Sofri às mãos dela em criança e qualquer dor que, ulteriormente, ela sentisse me parecia um espécie de redenção, um reequilibrar do universo…"

Assim inicia o livro de Avni Doshi. Avni, filha de imigrantes indianos, nasceu nos Estados Unidos, em 1982. Hoje, vive no Dubai e oferece-nos uma história sobre a memória e sobre a relação complicada e instável entre uma filha e sua mãe.

É Antara, a narradora, que o profere e que, de imediato, dá o tom à narrativa. Percebemos que a relação não será pacífica e que talvez haja um acerto de contas entre mãe (Tara) e filha (Antara).

Mas como agir quando tudo se desmorona, quando se perde a capacidade de viver o presente, de recordar o passado, de prever o futuro? É neste desconcerto que Antara nos vai relatando a sua vida, na companhia intermitente da mãe.
Intercalando passado e presente, Antara descreve a sua relação com a mãe. Foca-se nas diferenças, no antagonismo existente entre ambas e na ilusão de se entenderem e de se amarem. Antara é a antítese de Tara.
“A minha mãe tem um nome lindo. Tara. Significa «estrela»… Ela chamou-me Antara «intimidade», não por adorar o nome, mas por se odiar a si própria. Queria que a vida da filha fosse o mais diferente possível da sua. Antara era, na realidade, an-Tara: Antara seria a negação da mãe.” (p. 263)

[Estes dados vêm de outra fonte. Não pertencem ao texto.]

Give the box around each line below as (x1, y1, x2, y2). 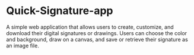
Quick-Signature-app (6, 4, 114, 18)
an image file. (6, 42, 40, 49)
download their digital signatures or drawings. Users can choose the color (6, 29, 187, 36)
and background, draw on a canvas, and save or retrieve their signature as (6, 36, 188, 43)
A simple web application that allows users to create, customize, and (6, 23, 174, 30)
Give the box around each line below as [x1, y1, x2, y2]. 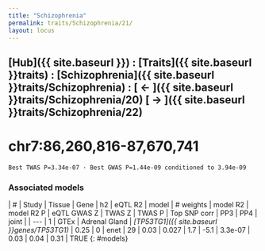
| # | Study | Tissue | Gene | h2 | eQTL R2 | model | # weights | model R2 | [8, 200, 249, 209]
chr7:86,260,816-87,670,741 [8, 137, 199, 155]
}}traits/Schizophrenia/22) [8, 105, 143, 119]
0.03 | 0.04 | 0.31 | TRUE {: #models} [8, 234, 129, 243]
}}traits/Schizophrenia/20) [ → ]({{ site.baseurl [8, 93, 245, 106]
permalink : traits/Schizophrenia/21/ [8, 19, 133, 27]
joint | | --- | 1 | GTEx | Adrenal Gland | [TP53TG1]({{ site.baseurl [8, 217, 217, 226]
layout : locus [8, 26, 56, 34]
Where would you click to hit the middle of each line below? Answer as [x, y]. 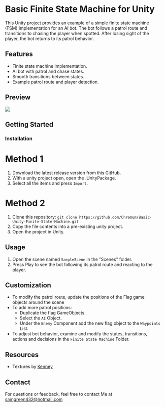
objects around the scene [38, 302]
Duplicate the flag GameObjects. [53, 313]
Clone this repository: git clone [45, 217]
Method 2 [25, 203]
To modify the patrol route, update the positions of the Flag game [78, 297]
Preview [18, 97]
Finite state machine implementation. [49, 66]
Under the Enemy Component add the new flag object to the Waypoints [90, 323]
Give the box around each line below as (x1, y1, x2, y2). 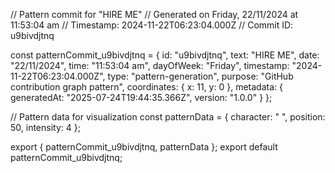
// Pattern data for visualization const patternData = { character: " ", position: (10, 111, 326, 123)
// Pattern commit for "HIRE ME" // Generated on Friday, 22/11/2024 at (10, 9, 299, 20)
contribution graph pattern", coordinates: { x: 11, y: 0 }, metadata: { (10, 81, 283, 93)
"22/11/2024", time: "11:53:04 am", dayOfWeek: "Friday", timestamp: (10, 60, 290, 71)
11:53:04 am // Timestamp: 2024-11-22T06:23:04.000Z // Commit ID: (10, 19, 294, 31)
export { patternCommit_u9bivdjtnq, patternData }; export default (10, 141, 278, 153)
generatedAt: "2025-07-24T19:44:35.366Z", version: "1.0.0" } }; (10, 92, 273, 103)
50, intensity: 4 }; (10, 122, 81, 133)
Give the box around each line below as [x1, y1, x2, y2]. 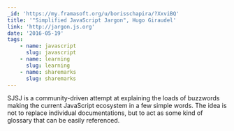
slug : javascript [25, 49, 77, 56]
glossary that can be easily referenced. [7, 116, 120, 125]
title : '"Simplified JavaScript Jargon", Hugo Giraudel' [7, 17, 177, 24]
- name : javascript [20, 43, 77, 49]
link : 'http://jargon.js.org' [7, 23, 96, 30]
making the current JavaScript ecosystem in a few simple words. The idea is [7, 102, 227, 110]
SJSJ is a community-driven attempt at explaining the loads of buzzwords [7, 94, 220, 102]
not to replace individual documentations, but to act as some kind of [7, 109, 203, 117]
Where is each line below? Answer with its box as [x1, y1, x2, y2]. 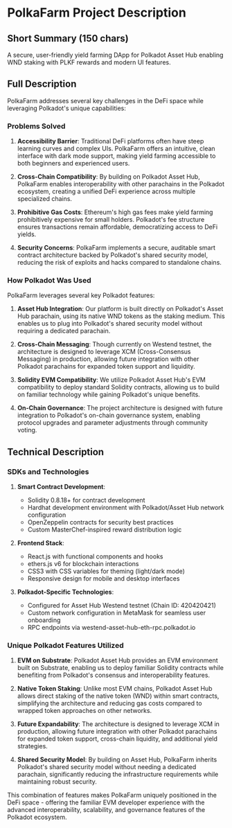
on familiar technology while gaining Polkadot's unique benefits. [17, 390, 201, 399]
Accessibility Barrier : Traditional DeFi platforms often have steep [17, 137, 204, 146]
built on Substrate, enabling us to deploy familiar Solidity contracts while [17, 664, 224, 672]
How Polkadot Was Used [7, 276, 91, 285]
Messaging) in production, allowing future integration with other [17, 355, 199, 363]
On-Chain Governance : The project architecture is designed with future [17, 404, 223, 412]
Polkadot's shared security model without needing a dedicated [17, 763, 197, 771]
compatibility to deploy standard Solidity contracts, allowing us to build [17, 383, 220, 391]
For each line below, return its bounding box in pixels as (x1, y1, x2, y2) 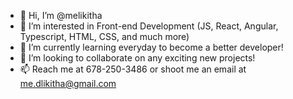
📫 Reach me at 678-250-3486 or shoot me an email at (19, 63, 247, 75)
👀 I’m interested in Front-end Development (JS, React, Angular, (19, 20, 279, 32)
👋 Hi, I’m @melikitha (19, 10, 103, 21)
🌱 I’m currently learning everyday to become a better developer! (19, 41, 284, 53)
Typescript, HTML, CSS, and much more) (19, 31, 190, 42)
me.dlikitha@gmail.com (19, 78, 117, 89)
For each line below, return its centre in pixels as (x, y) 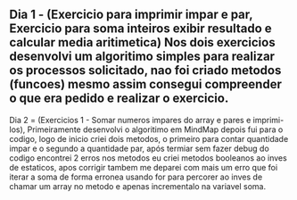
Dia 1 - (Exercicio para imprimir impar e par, (131, 15)
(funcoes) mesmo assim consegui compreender (146, 84)
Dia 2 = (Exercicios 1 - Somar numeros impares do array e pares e (130, 120)
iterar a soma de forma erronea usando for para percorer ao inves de (136, 177)
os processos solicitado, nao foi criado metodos (145, 71)
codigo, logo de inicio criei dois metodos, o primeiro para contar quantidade (149, 138)
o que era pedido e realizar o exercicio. (119, 99)
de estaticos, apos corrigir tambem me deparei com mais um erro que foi (144, 167)

Numa escrita inteligente e directa com laivos de humor, ironia e sagacidade, vamos acompanhando a vida desta mulher (a vida que ela escolhe viver) feita de altos e baixos, de (des)entendimentos, de rejeição, de desespero, de rancor, mas também de superação, de procura de uma solução, e sobretudo de amor.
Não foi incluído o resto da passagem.